The tool has a comprehensive README, but the short version is that you can take a JSON (or CSV) file in a repository that has been tracking changes to some items over time and run the following to load all of the different versions into a SQLite database file for analysis with Datasette:
git-convert file incidents.db incidents.json --id IncidentID
This assumes that
incidents.json contains a JSON array of incidents (reported fires for example) and that each incident has a
IncidentID identifier key. It will then loop through the Git history of that file right from the start, creating an
item_versions table that tracks every change made to each of those items—using
IncidentID to decide if a row represents a new incident or an update to a previous one.
I have a few more improvements I want to make before I start more widely promoting this, but it’s already really useful. I’ve had a lot of fun running it against example repos from the git-scraping GitHub topic (now at 202 repos and counting).
Workshop: Raspando dados com o GitHub Actions e analisando com Datasette
The workshop I gave at the conference was live-translated into Portuguese, which is really exciting! I’m looking forward to watching the video when it comes out and seeing how well that worked.
The title translates to “Scraping data with GitHub Actions and analyzing with Datasette”, and it was the first time I’ve given a workshop that combines Git scraping and Datasette—hence the development of the new git-history tool to help tie the two together.
I think it went really well. I put together four detailed exercises for the attendees, and then worked through each one live with the goal of attendees working through them at the same time—a method I learned from the Carpentries training course I took last year.
Four exercises turns out to be exactly right for 90 minutes, with reasonable time for an introduction and some extra material and questions at the end.
The worst part of running a workshop is inevitably the part where you try and get everyone setup with a functional development environment on their own machines (see XKCD 1987).
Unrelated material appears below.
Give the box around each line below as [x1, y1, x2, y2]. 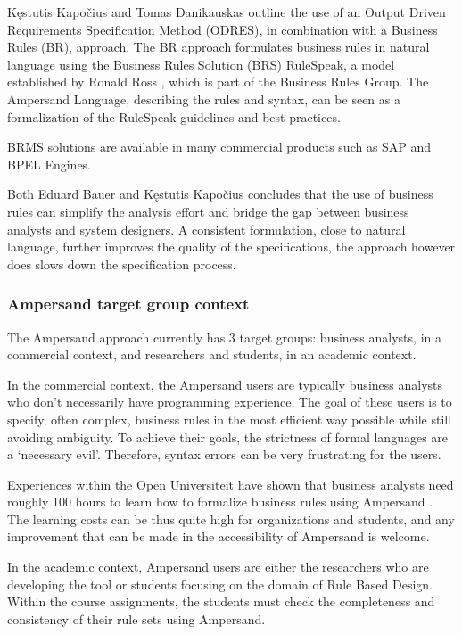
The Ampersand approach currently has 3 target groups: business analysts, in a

This time round I skipped that entirely by encouraging my students to use GitPod, which provides free browser-based cloud development environments running Linux, with a browser-embedded VS Code editor and terminal running on top.
(It’s similar to GitHub Codespaces, but Codespaces is not yet available to free customers outside of the beta.)
I demonstrated all of the exercises using GitPod myself during the workshop, and ensured that they could be entirely completed through that environment, with no laptop software needed at all.
This worked so well. Not having to worry about development environments makes workshops massively more productive. I will absolutely be doing this again in the future.
The workshop exercises are available in this Google Doc, and I hope to extract some of them out into official tutorials for various tools later on.
Yesterday was Datasette’s fourth birthday—the four year anniversary of the initial release announcement! I celebrated by releasing a minor bug-fix, Datasette 0.58.2, the release notes for which are quoted below:
- Column names with a leading underscore now work correctly when used as a facet. (#1506)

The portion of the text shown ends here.